Derelict properties could be brought back to life in order to help Government meet its housing demand and assist in relocation.
Raymond Lorde, acting deputy general manager of the National Housing Corporation (NHC), said it was looking to access properties earmarked for destruction by the Environmental Protection Department (EPD).
He was responding to questions and suggestions about keeping communities together in cases where people had to be relocated because of emergencies, including land slippage. Member of Parliament for St Peter, Colin Jordan, in his query, noted that keeping communities together was important “because what we’re seeing in our communities is a result of some level of dysfunction in terms of people moving around”.
He said that some residents were moving to different areas and not blending or meshing even though they were in the same geographic space.
He spoke about Mangrove, French Village and Lonesome Hill, all in his constituency of St Peter, stating that they were people who wanted to stay as a community.
Jordan asked: “Now, the question that I have is when we look at a terrace unit, for example, if we take that same principle of keeping communities together, would I be able to get a commitment from the Ministry of Housing, Lands and Maintenance that when units become available . . . that persons from nearby who are on the list will get preference?”
He suggested that there may be a need to recognise that a little bit more must be spent to keep communities together by developing smaller tracts of land.
Minister of Housing, Lands and Maintenance Chris Gibbs agreed with the suggestion of keeping neighbourhoods together, adding that using small lots in existing communities and areas could work out to be cheaper “because we already have established infrastructure”.

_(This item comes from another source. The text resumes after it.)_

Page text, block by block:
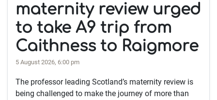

He said the Bullens, St James community was an example where the principle of keeping a community together was carried out but there were some instances where the mission of the ministry was to offload very dense areas, such
as The Pine which had a lot of issues “in these types of areas as it pertains to crime”.
Priorities
“We know that the frustrations are high in these types of areas that we actually have to offload those communities so that people can stretch their legs and exhale and the honourable member for St Michael South East will tell you that one of her priorities as a representative is to be able to achieve this so that she can have safer communities. So I think that this is a case-by-case basis,” Gibbs said.
He said the ministry had been surveying vacant lots where it could erect houses in communities.
The minister turned the response over to Lorde, who is the substantive chief planning officer, who said that the agency was looking at the published EPD notices “to see where we can access those housing units, those derelict houses”.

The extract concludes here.